Task objective ->
Nothing but the lines from the one that contains "Kablosu EKG Kabloları" through the end of the listing should appear, set down exactly.
• • • •
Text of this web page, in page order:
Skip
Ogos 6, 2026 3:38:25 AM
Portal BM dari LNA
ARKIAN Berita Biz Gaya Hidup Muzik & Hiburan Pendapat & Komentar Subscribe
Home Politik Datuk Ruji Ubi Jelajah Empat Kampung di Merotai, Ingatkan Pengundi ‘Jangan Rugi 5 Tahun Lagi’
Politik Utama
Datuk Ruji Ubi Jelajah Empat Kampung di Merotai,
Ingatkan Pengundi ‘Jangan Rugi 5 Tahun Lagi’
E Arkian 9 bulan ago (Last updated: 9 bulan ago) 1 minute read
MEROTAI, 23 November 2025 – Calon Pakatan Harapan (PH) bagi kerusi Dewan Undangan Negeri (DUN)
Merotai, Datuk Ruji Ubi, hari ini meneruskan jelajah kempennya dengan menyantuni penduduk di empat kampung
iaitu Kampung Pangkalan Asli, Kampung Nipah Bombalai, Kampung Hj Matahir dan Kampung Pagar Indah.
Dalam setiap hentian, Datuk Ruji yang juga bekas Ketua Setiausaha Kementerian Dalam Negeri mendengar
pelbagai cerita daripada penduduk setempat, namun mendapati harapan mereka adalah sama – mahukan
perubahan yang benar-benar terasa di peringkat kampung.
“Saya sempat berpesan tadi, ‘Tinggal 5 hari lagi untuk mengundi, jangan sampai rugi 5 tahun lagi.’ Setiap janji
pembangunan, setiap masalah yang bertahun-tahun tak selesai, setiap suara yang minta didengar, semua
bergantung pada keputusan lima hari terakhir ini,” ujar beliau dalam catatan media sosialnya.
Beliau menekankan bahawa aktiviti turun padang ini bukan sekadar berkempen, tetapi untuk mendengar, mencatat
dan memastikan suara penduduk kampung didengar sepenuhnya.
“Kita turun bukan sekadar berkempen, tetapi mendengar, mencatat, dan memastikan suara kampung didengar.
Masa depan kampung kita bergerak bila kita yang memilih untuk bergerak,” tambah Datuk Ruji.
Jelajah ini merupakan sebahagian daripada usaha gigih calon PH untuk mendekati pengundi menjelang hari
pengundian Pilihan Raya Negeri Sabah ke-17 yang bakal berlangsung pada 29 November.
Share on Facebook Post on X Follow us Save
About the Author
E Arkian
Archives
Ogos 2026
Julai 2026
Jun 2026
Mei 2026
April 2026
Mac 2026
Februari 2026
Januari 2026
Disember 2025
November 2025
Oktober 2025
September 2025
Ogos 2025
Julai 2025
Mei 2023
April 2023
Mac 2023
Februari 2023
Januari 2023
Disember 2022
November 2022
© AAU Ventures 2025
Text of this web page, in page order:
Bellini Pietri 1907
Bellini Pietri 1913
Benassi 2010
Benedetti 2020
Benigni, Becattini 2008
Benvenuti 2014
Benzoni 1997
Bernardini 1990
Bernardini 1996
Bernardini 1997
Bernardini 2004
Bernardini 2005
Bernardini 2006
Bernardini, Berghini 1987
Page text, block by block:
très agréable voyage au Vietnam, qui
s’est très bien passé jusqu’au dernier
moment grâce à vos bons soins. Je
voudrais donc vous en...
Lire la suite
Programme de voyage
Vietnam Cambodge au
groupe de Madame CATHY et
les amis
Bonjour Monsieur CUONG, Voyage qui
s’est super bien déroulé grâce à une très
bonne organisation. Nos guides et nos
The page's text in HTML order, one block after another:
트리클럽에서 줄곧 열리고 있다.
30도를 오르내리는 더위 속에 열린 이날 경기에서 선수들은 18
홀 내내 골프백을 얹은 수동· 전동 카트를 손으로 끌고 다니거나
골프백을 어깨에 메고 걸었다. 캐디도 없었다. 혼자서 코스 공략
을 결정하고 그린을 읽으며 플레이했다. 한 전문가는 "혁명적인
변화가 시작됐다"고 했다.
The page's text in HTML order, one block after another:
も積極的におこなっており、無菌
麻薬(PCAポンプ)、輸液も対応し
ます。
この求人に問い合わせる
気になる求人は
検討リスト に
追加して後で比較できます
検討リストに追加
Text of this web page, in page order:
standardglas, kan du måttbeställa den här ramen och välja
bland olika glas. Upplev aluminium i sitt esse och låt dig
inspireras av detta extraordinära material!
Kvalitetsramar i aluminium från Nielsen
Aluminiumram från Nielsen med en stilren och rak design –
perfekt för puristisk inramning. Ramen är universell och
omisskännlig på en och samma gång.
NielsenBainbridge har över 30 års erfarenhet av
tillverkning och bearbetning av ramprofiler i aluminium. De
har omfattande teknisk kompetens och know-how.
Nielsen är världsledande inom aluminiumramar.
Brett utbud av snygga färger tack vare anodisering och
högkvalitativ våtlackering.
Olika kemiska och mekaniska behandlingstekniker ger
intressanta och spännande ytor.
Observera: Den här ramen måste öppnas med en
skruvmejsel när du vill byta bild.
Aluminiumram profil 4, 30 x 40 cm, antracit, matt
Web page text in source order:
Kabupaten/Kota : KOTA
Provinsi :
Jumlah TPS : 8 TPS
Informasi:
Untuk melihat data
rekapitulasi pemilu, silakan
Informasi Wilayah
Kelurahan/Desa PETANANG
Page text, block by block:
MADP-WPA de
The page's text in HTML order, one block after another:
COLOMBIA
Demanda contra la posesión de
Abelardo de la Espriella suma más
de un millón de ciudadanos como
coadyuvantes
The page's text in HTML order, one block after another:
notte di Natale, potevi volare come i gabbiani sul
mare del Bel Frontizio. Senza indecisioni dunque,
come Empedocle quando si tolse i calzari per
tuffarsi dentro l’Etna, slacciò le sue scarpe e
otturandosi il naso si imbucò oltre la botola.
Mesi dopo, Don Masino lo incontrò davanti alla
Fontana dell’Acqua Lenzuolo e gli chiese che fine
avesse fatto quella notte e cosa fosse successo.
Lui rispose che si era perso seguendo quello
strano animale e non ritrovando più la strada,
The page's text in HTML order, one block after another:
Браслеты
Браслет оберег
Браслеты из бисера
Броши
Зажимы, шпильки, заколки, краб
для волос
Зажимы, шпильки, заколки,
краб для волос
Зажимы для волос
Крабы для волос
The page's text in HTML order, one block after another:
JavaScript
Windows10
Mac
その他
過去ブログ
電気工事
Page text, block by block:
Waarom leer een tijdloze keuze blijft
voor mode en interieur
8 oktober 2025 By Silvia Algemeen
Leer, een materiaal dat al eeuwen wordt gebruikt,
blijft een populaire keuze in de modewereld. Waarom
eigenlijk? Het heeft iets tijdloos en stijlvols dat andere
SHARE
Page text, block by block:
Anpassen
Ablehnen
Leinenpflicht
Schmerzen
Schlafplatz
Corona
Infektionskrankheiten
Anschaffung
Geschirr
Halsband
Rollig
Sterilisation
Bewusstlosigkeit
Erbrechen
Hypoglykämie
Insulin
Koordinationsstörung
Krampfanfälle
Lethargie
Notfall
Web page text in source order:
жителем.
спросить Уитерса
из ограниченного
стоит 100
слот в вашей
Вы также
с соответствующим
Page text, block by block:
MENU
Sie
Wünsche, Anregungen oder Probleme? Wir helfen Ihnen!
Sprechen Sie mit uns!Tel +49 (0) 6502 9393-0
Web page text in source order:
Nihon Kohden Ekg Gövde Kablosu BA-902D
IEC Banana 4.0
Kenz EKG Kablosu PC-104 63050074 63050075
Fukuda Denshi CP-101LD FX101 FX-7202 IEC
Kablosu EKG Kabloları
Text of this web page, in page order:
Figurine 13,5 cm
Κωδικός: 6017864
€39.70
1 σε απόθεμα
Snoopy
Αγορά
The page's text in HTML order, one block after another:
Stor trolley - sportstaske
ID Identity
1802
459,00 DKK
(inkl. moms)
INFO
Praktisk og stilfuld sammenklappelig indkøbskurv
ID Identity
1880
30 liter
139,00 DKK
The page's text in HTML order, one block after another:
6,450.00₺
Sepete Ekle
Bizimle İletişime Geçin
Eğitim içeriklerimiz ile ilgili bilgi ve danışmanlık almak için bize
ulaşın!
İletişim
• • • •
Response ->
Kablosu EKG Kabloları
Text of this web page, in page order:
Figurine 13,5 cm
Κωδικός: 6017864
€39.70
1 σε απόθεμα
Snoopy
Αγορά
The page's text in HTML order, one block after another:
Stor trolley - sportstaske
ID Identity
1802
459,00 DKK
(inkl. moms)
INFO
Praktisk og stilfuld sammenklappelig indkøbskurv
ID Identity
1880
30 liter
139,00 DKK
The page's text in HTML order, one block after another:
6,450.00₺
Sepete Ekle
Bizimle İletişime Geçin
Eğitim içeriklerimiz ile ilgili bilgi ve danışmanlık almak için bize
ulaşın!
İletişim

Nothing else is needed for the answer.